Blade, as was his habit in DX to avoid friction when it was pointless, appeared to go along. No sense in telling Jantor that he, Blade, was not going to be around.

So he nodded and frowned and said, «That will take a long time.»

«I know.» Jantor leaned forward. «And I do not intend to wait that long. I have figured something out, Blade. We Gnomen are not flesh-and-blood machines as are the Morphi.» Jantor grinned. «We are not so beautiful or so clever or perfect. But we have no power studs behind our ears and our life essence cannot be turned off by switching a lever.»

And Jantor fingered his own mutant stub behind his ear.
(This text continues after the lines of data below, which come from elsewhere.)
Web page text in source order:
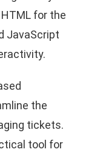
for the
JavaScript
the
tickets.
tool for
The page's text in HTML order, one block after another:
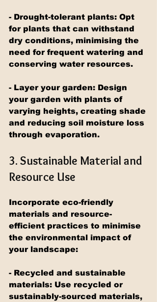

He grinned again. «Only Sybelline and I have these, and it is of no matter. We gain by it, not lose. Our power cannot be shut off and still we are half as smart as the Morphi and twice as smart as the Gnomen.»

Blade agreed. «I can see why you are king.»

«Yes. Sybelline and I rule because we are the only two capable of it. But neither of us has the brain or the power that you have, Blade. You are far more intelligent than the two of us. I would be a fool not to admit it, and I am not a fool.»